Because these try-statements are combined with broad-except, (except Exception) they catch everything in the try-statement.

These large try-statements with broad-except have been a major pain point for me for finding Python3 bugs - the actual cause of Python3 bugs.

Errors in them have not been straight-forward to find because nothing tells you that there was even an error:

Usually they are even combined with output_data = "", and an empty file (in the happy case) is the only indication that something is wrong.

And this is also what was the case in this function, the broad Exception handler
threw away the KeyError that the expected pems was no longer in the JSON data.

So when testing the xapi-clusterdb, the only error indication was that the output file was empty.

So what I'd like to go for is that when such an Exception happens, I want a more targeted handling of the exception.

But it's just preference that I'd like to have a more specific Exception handling when the sources are completely different causes.

And the size was my only handle, I had.
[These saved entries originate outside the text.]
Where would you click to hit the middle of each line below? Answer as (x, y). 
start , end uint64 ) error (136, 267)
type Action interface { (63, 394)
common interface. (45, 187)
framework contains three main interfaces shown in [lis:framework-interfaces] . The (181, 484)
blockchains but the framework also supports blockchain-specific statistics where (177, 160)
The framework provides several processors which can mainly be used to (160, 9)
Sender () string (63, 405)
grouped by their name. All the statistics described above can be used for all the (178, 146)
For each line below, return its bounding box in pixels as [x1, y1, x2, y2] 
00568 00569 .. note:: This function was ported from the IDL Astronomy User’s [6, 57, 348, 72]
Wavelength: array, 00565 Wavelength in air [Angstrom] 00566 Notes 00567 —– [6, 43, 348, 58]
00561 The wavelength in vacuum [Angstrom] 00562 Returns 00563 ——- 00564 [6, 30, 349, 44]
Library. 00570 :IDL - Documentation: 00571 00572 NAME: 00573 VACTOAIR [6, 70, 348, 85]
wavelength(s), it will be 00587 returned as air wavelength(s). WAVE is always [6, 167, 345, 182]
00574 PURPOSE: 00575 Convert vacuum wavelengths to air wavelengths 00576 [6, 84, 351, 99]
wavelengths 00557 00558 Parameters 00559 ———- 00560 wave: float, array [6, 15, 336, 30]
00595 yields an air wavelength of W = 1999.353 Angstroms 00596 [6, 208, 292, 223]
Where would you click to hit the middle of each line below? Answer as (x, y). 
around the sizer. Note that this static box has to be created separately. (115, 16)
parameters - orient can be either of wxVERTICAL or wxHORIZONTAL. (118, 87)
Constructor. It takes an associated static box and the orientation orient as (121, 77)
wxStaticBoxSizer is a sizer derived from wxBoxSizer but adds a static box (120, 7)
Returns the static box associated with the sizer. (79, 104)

I set it so that it would trigger when the existing try-statements grow even larger.

Here is where I wanted to aim for:

    try:        
        with open(XAPI_CLUSTERD, 'r') as f:
            clusterd_data = json.load(f)
    except Exception as e:  # pylint: disable=broad-exception-caught
        return log_internal_error(e)

Any Exception raised here means either invalid JSON - so something that should be an alert that something is bad.

This Exception should actually go into a separate bugball file like "system-errors.out" or so.

In the other case any error its definitely a bug in bugtool itself that must be fixed.

Since the data has been red, just some fields are not there, it's a different kind of error for me.

that should automatically be directed to a developer (since that looks like an unexpected change in the JSON).

OTOH, a non-existing clusterd-db file is a normal case in the non-clustered case.
For the usual case where the file does not exist, we can just check if it is there.

But if the file is missing in the clusterd-db case, it would a problem that would prevent clustering from working.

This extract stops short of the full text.